Помимо расплывчатого обещания "предпринять все необходимые дальнейшие действия" и договоренности собраться вновь в 2009 году, вашингтонский саммит G20 не принес практически никаких конкретных результатов. Но сейчас, когда практически все страны находятся в состоянии рецессии, а мировая торговля, по прогнозам, сократится на 9 процентов, моей задачей на саммите в Лондоне было объединить разнообразных членов G20 вокруг быстрого и агрессивного совместного ответа. Экономическое обоснование было простым: На протяжении многих лет потребительские расходы в США, подстегиваемые долгами по кредитным картам и кредитам на покупку жилья, были основным двигателем мирового экономического роста. Американцы покупали автомобили в Германии, электронику в Южной Корее и практически все остальное в Китае; эти страны, в свою очередь, покупали сырье в странах, расположенных дальше по глобальной цепочке поставок. Теперь праздник закончился. Как бы хорошо ни сработали Закон о восстановлении и стресс-тесты, американским потребителям и предприятиям предстояло еще некоторое время выкапывать себя из долгов. Если другие страны хотят избежать продолжения нисходящей спирали, они должны были сделать шаг вперед — внедрить собственные пакеты стимулирования; внести вклад в чрезвычайный резерв Международного валютного фонда (МВФ) в размере 500 миллиардов долларов, который может быть использован по мере необходимости экономиками, находящимися в тяжелом положении; и взять на себя обязательство не повторять протекционистскую политику, политику "попрошайничества у соседа", которая привела к затягиванию Великой депрессии.

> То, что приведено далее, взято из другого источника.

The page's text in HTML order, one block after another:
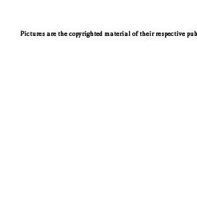
Pictures are the copyrighted material of their respective
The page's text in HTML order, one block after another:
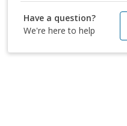
Have a question?
We're here to help
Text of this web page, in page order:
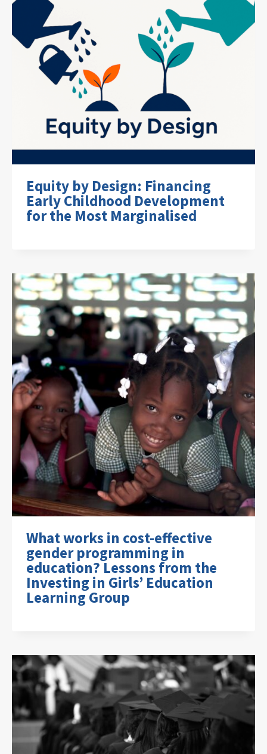
Equity by Design: Financing
Early Childhood Development
for the Most Marginalised
What works in cost-effective
gender programming in
education? Lessons from the
Investing in Girls’ Education
Learning Group
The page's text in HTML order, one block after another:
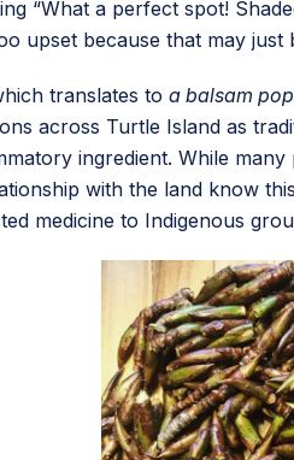
“What a perfect spot!
upset because that may
translates to a balsam
across Turtle Island as
ingredient. While
with the land know
medicine to Indigenous
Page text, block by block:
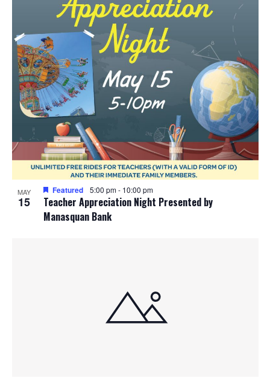
MAY
15
Teacher Appreciation Night Presented by
Manasquan Bank
Featured 5:00 pm- 10:00 pm
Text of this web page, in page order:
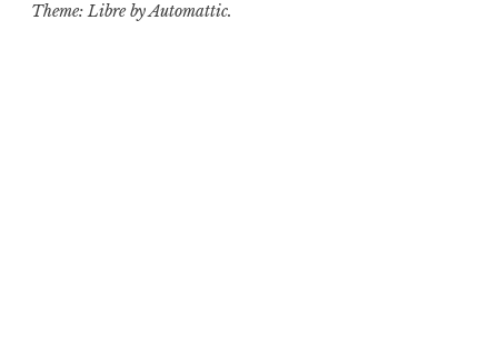
Theme: Libre byAutomattic.
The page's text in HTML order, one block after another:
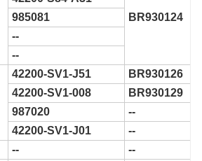
BR930124
985081
--
--
42200-SV1-J51 BR930126
42200-SV1-008
BR930129
987020
--
42200-SV1-J01
--
-- --
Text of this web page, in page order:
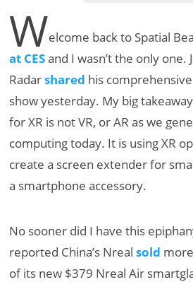
Welcome back to Spatial
at CESand I wasn’t the only one.
Radarshared his
show yesterday. My big
for XR is not VR, or AR as we
computing today. It is using XR
create a screen extender for
a smartphone accessory.
No sooner did I have this
reported China’s Nrealsold
of its new $379 Nreal Air
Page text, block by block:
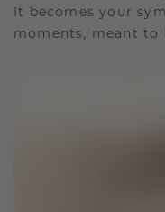
It becomes your
moments, meant to
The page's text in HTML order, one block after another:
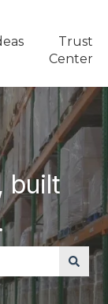
Trust
Center
built
search field
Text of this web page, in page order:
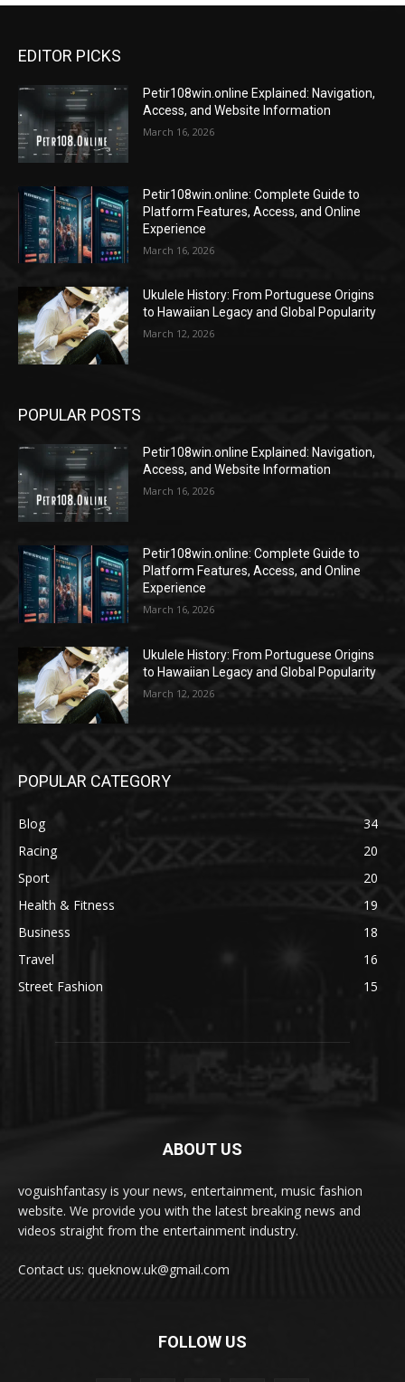
EDITOR PICKS
Petir108win.online Explained: Navigation,
Access, and Website Information
March 16, 2026
Petir108win.online: Complete Guide to
Platform Features, Access, and Online
Experience
March 16, 2026
Ukulele History: From Portuguese Origins
to Hawaiian Legacy and Global Popularity
March 12, 2026
POPULAR POSTS
Petir108win.online Explained: Navigation,
Access, and Website Information
March 16, 2026
Petir108win.online: Complete Guide to
Platform Features, Access, and Online
Experience
March 16, 2026
Ukulele History: From Portuguese Origins
to Hawaiian Legacy and Global Popularity
March 12, 2026
POPULAR CATEGORY
Blog
34
Racing
20
Sport
20
Health & Fitness
19
Business
18
Travel
16
Street Fashion
15
ABOUT US
voguishfantasy is your news, entertainment, music fashion
website. We provide you with the latest breaking news and
videos straight from the entertainment industry.
Contact us: queknow.uk@gmail.com
FOLLOW US
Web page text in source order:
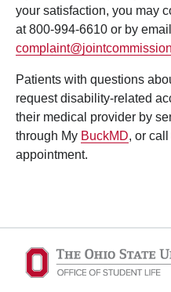
your satisfaction, you may
at 800-994-6610 or by
Patients with questions
request disability-related
their medical provider by
through My BuckMD, or
appointment.
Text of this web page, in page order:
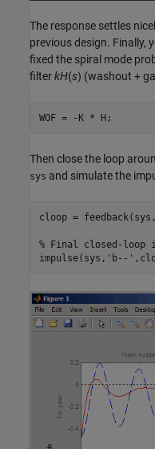
The response settles
previous design. Finally,
fixed the spiral mode
filterkH(s) (washout +
Then close the loop
sys and simulate the
cloop =
% Final closed-loop
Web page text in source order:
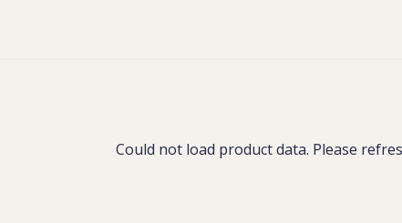
Could not load product data. Please
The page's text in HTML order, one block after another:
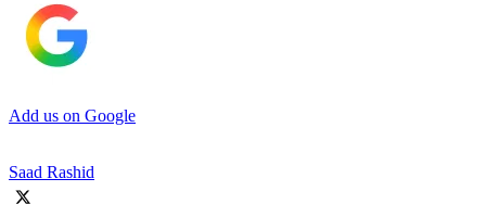
Add us on Google
Saad Rashid
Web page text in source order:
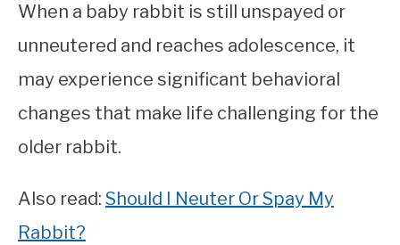
When a baby rabbit is still unspayed or
unneutered and reaches adolescence, it
may experience significant behavioral
changes that make life challenging for the
older rabbit.
Also read: Should I Neuter Or Spay My
Rabbit?
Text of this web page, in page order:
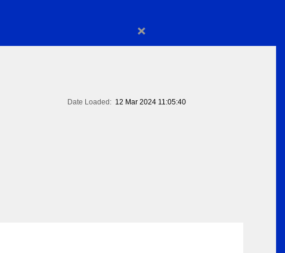
×
Date Loaded: 12 Mar 2024 11:05:40
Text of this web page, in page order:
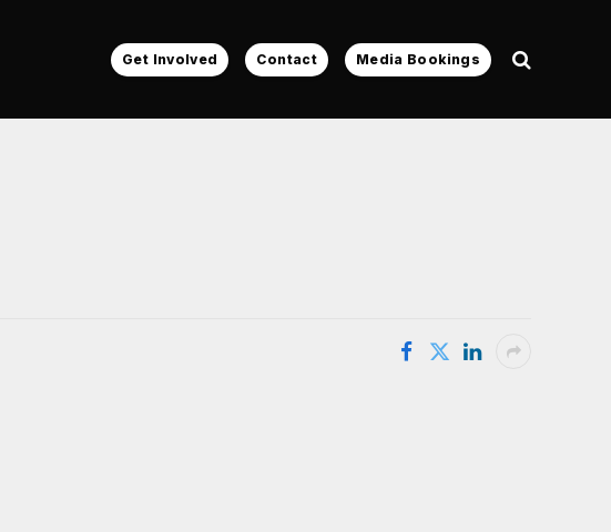
Get Involved Contact Media Bookings
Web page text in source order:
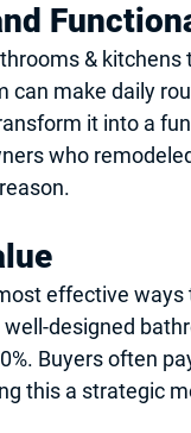
& kitchens
make daily
it into a
who
effective ways
designed
Buyers often
this a strategic
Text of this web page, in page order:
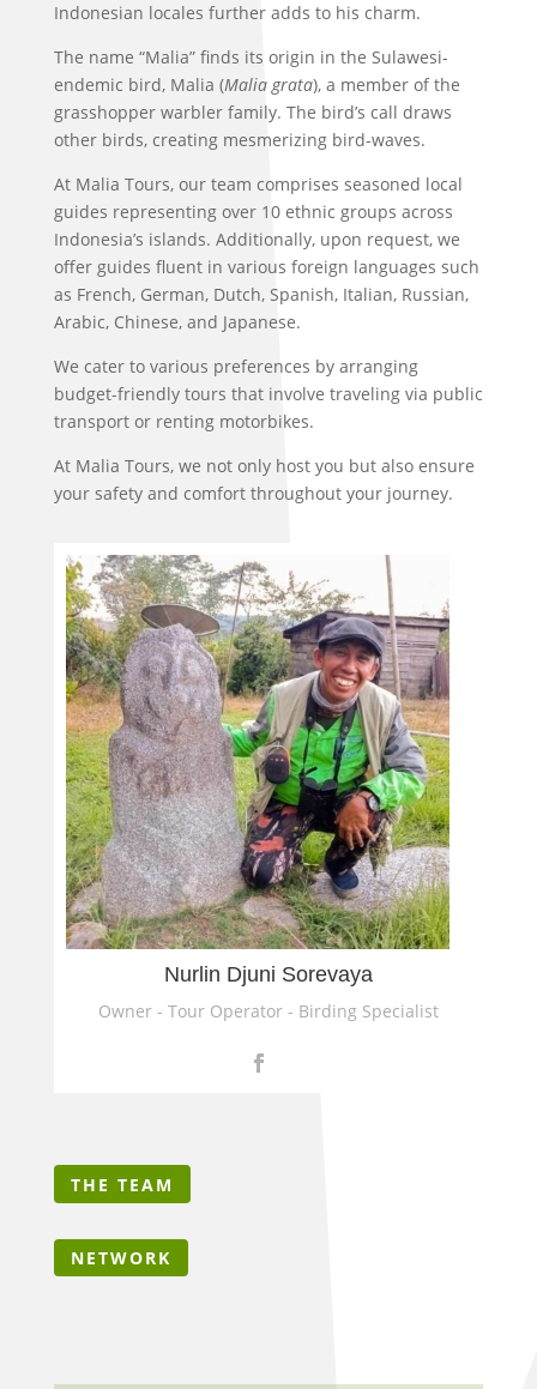
Indonesian locales further adds to his charm.
The name “Malia” finds its origin in the Sulawesi-
endemic bird, Malia (Malia grata), a member of the
grasshopper warbler family. The bird’s call draws
other birds, creating mesmerizing bird-waves.
At Malia Tours, our team comprises seasoned local
guides representing over 10 ethnic groups across
Indonesia’s islands. Additionally, upon request, we
offer guides fluent in various foreign languages such
as French, German, Dutch, Spanish, Italian, Russian,
Arabic, Chinese, and Japanese.
We cater to various preferences by arranging
budget-friendly tours that involve traveling via public
transport or renting motorbikes.
At Malia Tours, we not only host you but also ensure
your safety and comfort throughout your journey.
Nurlin Djuni Sorevaya
Owner - Tour Operator - Birding Specialist
THE TEAM
NETWORK
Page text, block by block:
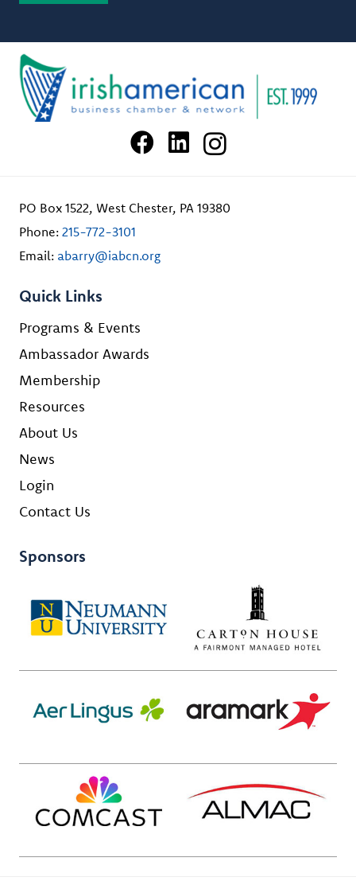
PO Box 1522, West Chester, PA 19380
Phone: 215-772-3101
Email: abarry@iabcn.org
Quick Links
Programs & Events
Ambassador Awards
Membership
Resources
About Us
News
Login
Contact Us
Sponsors
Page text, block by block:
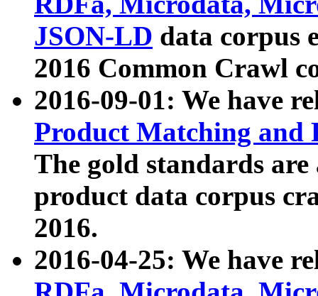
JSON-LD data corpus
2016 Common Crawl
2016-09-01: We have
Product Matching and
The gold standards
product data corpus
2016.
2016-04-25: We have
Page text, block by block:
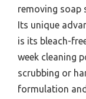
removing soap
Its unique
is its bleach-
week cleaning
scrubbing or
formulation
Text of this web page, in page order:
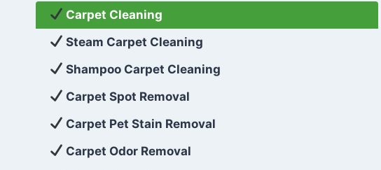
Carpet Cleaning
Steam Carpet Cleaning
Shampoo Carpet Cleaning
Carpet Spot Removal
Carpet Pet Stain Removal
Carpet Odor Removal
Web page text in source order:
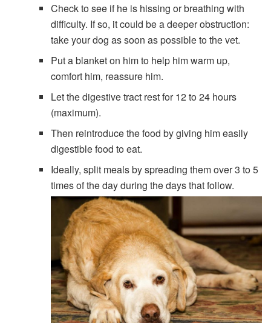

Все это имело смысл, по крайней мере, на бумаге. Однако перед саммитом Тим Гайтнер предупредил, что для того, чтобы мои иностранные коллеги согласились на эти шаги, потребуется некоторая тонкость. "Плохая новость заключается в том, что они все злятся на нас за то, что мы взорвали мировую экономику", — сказал он. "Хорошая новость заключается в том, что они боятся того, что произойдет, если мы ничего не предпримем".